Lyman Stone@lymanstoneky
Vaccine effectiveness did not diminish. Today, years later, life expectancy has still CONTINUED to rise more in the high-vax states vs pre-COVID life expectancy. Masks are complicated since elites didn't even agree-- early on "elites" (Fauci, etc) were extremely ANTI mask!That was in response to: Michael Brendan Dougherty@michaelbd
Eh… Vaccines had a huge impact when first released but it diminished dramatically over time as the disease evolved and the effect required timing them perfectly, yet elite opinion dug in against evidence. Elites got surgical masks very wrong. Prolonged school closures were really disastrous. Masking toddlers was preposterous, and they remained masked longest in many US states. So was the month of “Racism os spreading faster than the virus.” And the whole balance of elite reputation hinges on whether the lab leak happened and how many are implicated.
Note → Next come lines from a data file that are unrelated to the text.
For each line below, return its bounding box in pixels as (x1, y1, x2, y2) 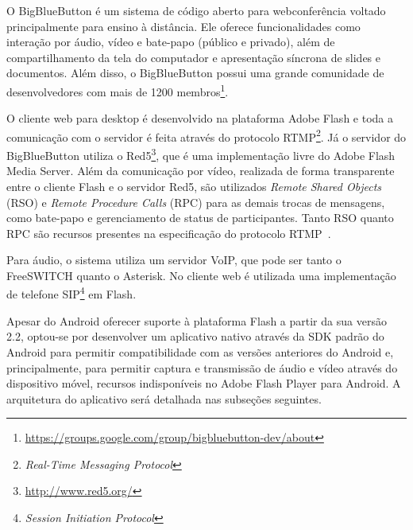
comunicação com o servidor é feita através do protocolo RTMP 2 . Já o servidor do (6, 126, 407, 145)
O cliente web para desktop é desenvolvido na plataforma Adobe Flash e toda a (6, 110, 393, 127)
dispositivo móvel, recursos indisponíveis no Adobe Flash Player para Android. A (6, 375, 401, 392)
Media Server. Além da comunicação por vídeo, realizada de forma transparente (6, 162, 395, 179)
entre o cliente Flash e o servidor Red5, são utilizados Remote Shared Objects (6, 177, 382, 194)
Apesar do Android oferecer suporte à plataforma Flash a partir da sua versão (6, 312, 387, 329)
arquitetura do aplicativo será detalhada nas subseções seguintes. (6, 390, 322, 407)
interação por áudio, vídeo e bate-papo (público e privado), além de (6, 33, 335, 50)
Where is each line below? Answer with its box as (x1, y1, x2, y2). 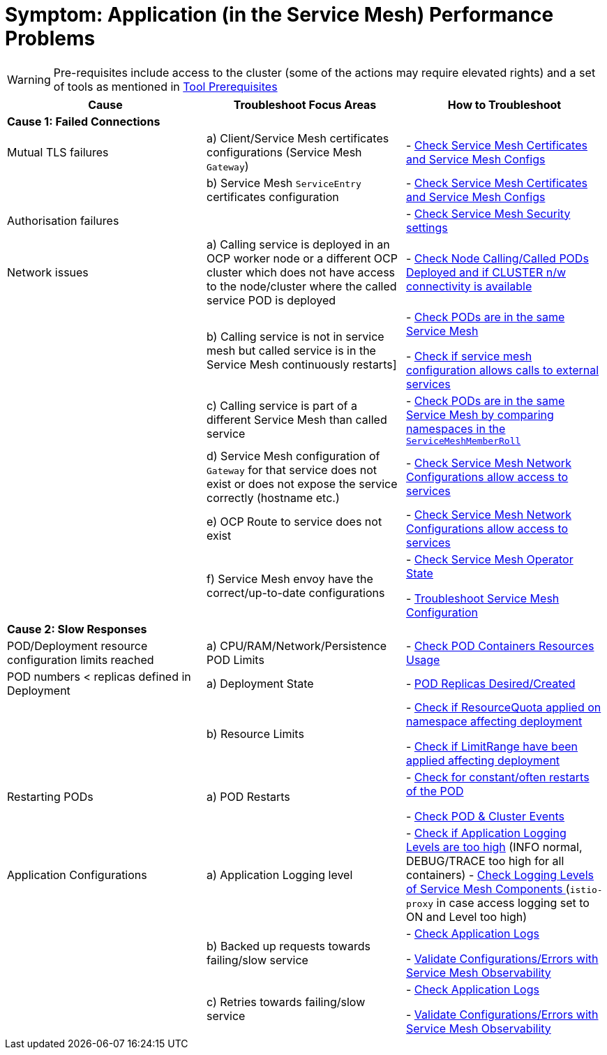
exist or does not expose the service (206, 476, 398, 491)
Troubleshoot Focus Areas (233, 97, 377, 112)
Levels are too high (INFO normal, (405, 839, 583, 854)
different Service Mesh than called (206, 413, 387, 427)
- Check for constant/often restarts (405, 769, 590, 784)
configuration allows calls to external (405, 362, 599, 377)
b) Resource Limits (206, 726, 304, 741)
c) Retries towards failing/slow (206, 994, 366, 1009)
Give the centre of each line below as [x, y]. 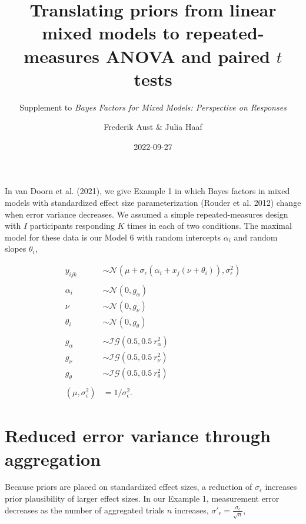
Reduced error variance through [138, 435]
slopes [16, 248]
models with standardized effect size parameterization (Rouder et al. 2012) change [153, 203]
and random [256, 237]
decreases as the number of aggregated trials [85, 510]
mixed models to [111, 33]
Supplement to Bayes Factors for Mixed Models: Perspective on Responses [153, 107]
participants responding [72, 226]

Which was in response to Claire Lehman quoting Tyler Cowen in the Free Press
A lot of people do not want to admit it, but when it comes to the Covid-19 pandemic the elites, by and large, actually got a lot of things right. Most importantly, the people who got vaccinated fared much better than people who did not. We also got a vaccination in record time, against most expectations. Operation Warp Speed was a success. Long Covid did turn out to be a real thing. Low personal mobility meant that "lockdowns" were not the real issue. Most of that economic activity was going away in any case*. Most states should have ended lockdowns sooner, but they mattered less than many commenters have suggested. Furthermore, in contrast to what many were predicting, those restrictions on our liberty proved entirely temporary.
That is part of a larger discussion with Rob Henderson about elites and experts over at FP
Tyler distinguishes between elites and experts - where they are allied and where they are separate.
And Peggy Noonan weighs in at WaPo about elites and Trump, reminding us that he is a response to what has been deteriorating in America, not the cause of it. I grew tired of her a decade ago or more, but this was sent to me and it is better than I expected.
I have liked all the above in general on a variety of topics. I have written things similar to each of them on the matter of elites in general and covid in specific. But if you press me, I think more highly of Stone and Cowen.
*I think he means that because of the disease itself slowing the economy, the additional restrictions by governments were not as severe as they are now portrayed.
3 comments:
It's so weird that people are still pretending to debate about mask effectiveness and what we've "learned", when we still know exactly what we knew before: N95 masks, properly fitted and frequently changed, can be pretty effective against transmitting respiratory viruses, but their effectiveness drops almost to zero unless you are really careful about fitting them and change them frequently. And cloth masks are pure theatre.
Pretty brash of Lehman to claim the "elites" were "right" to support operation warp speed, when they were pretty uniformly against it until after the election.
Maybe I just missed it, but I never heard any assessment of relative risks from the powers-that-be at the time. All was "This is the law and the prophets". And the claim that chloroquine was both dangerous and useless was weird--there hadn't been significant testing of the (quite common) drug yet. (I gather that it actually _isn't_ useful for the purpose, but they couldn't have known that at the time--unless the Chinese had given them unpublished results?)
To put the kindest interpretation on it, perhaps they were afraid that any hint of less than 100% confidence in their directives would lose them all confidence-- and so they didn't dare talk about the details. Not getting things right the first time goes with the territory.
James gets at what damaged them most in my eyes: the 100% flat assertion that these were “safe and effective,” rather than a balanced adult discussion of relative risk.
I spent a lot of time trying to work out the latter, with no help from the experts. I finally picked Johnson & Johnson over the mRNA ones, but that one got pulled from the market over thrombosis risks that emerged.
Some scholars have found that Pfizer was significantly more risky than other options.